Num dos trechos deste livro, a personagem principal – um “eu” sem nome, que tanto representaria o autor do conto literário original como todos os jovens da sua geração -, enquanto estudante da escola secundária, tem um trabalho de casa para fazer, para Artes Visuais: desenhar o mar. Como vive em frente do mar, pensava que não lhe seria difícil, mas não consegue desenhar uma linha e entrega uma folha em branco. O professor diz que não faz mal e pede que faça um esforço, pois basta “pintar o que se vê”. O rapaz entrega então uma folha totalmente pintada a aguarela, em tons de azul. O professor é apanhado de surpresa, mas pede-lhe que tente de novo, “com mais detalhes”. O rapaz não quer cair em “clichés” (barcos, sereias, etc.) e entrega então um desenho no qual se vêem três listras: uma amarela para a areia, e duas azuis, para o mar e o céu. O professor perde a paciência e bate no aluno, para que aprenda a fazer o que se lhe pede e se espera dele...

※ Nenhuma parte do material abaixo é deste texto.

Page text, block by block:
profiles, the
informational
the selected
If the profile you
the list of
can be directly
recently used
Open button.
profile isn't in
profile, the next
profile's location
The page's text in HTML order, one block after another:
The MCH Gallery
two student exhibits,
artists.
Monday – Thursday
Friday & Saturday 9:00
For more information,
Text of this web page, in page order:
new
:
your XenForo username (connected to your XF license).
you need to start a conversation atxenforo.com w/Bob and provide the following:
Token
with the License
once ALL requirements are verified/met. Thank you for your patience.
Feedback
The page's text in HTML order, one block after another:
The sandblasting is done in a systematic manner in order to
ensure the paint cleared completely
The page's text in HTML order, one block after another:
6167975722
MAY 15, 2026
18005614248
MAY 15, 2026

Os dois artistas que fizeram este livro, Chi, Kyu-Sok e Byun, Ki-Hyun, parecem ser precisamente esse tipo de aluno que aprendeu bem a lição para sempre. Tendo em conta que Jajangmyón é uma adaptação de uma novela literária de Ahn, Do-Hyun (escritor da nova geração, pós-guerra, e que dá voz a toda uma geração que não vive o mesmo tipo de conflitos – internos, psicológicos, históricos - das gerações mais velhas), os autores da banda desenhada optaram pelas fórmulas mais seguras, pelas estratégias mais banais, garantindo que a “história” fosse preservada e transmitida pelo mínimo de transformação necessária (para além da que existe numa adaptação à banda desenhada).

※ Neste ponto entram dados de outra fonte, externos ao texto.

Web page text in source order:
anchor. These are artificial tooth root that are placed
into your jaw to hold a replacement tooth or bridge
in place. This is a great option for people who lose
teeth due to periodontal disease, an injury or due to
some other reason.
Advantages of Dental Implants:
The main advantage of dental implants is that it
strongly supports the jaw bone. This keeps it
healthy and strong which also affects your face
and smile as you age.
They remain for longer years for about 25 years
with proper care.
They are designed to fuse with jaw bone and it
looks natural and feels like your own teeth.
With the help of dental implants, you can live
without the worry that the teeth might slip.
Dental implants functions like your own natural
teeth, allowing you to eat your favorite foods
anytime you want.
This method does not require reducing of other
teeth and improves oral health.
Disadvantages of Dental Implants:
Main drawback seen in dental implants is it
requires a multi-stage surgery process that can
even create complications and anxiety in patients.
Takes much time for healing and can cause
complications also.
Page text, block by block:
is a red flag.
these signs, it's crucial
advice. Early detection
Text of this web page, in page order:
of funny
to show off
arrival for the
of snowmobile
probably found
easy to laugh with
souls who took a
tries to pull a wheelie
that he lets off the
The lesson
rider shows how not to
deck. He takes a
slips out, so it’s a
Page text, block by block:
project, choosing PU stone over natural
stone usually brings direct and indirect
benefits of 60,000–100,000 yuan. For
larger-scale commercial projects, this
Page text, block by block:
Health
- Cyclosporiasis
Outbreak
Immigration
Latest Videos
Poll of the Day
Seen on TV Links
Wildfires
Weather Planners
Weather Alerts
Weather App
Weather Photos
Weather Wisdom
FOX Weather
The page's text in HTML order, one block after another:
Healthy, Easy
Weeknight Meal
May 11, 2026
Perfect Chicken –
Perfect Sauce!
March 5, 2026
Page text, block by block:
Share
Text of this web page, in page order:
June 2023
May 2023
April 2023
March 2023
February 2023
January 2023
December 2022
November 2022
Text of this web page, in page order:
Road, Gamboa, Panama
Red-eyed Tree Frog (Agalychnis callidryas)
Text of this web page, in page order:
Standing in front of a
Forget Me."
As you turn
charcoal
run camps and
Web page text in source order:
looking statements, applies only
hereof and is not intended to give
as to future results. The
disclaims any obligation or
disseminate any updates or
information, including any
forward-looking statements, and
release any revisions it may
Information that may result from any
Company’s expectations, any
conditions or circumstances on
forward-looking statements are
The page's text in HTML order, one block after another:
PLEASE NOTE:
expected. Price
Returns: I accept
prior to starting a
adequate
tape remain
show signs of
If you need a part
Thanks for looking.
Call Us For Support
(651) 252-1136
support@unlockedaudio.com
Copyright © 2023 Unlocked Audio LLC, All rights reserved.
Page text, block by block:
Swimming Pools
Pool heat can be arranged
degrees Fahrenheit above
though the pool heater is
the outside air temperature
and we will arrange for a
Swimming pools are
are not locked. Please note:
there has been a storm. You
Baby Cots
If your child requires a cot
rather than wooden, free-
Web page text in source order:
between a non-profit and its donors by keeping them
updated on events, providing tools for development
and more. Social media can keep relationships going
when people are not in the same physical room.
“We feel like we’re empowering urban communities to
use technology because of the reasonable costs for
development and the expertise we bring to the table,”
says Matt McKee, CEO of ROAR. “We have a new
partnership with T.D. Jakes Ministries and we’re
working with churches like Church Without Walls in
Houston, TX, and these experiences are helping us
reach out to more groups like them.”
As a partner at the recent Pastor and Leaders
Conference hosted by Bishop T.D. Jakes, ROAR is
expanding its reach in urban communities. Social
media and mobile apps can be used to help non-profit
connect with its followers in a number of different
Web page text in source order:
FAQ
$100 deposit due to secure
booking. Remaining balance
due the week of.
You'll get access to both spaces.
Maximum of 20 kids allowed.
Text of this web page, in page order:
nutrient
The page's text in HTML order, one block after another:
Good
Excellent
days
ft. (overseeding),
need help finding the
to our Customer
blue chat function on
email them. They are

Como será óbvio, ou mesmo nulo dizê-lo, o livro permite um olhar interessante para os “forasteiros”, isto é, é um possível retrato da Coreia moderna, uma visão descomplexada de alguns dos cidadãos mais comuns, das paixões que movem os mais jovens – que não pode ser idêntica à dos “filhos da guerra da Coreia” - e de uma série de características que nos poderão parecer estranhas, até mesmo “exóticas”, mas que fazem parte, de facto, da mais profunda realidade daquele país. Até mesmo o acto de pintar o cabelo sucessivas vezes é um pequeno acto de rebelião, mas precisamente o acto de rebelião que lhe é acessível, sem passar um limite – de violência, crime, ou outro qualquer – e que é cumprido por muitos dos jovens coreanos (homens, sobretudo).
Há um trocadilho no título, já no original, e que segue o modo como se diz oralmente o nome deste prato chinês, de massa, tão adorada pelos coreanos, em vez da sua grafia mais correcta, “Jja-Jang-Myóng”. Mas a diferença desses dois modos de falar são talvez um sintoma da brecha entre as duas gerações de que se fala tangencialmente no livro, e da qual emerge um novo tipo de adulto. É pena que a banda desenhada em si, a manhwá, não tenha respirado também uma maturidade maior, e se opte por uma linguagem básica e, por isso, neutra.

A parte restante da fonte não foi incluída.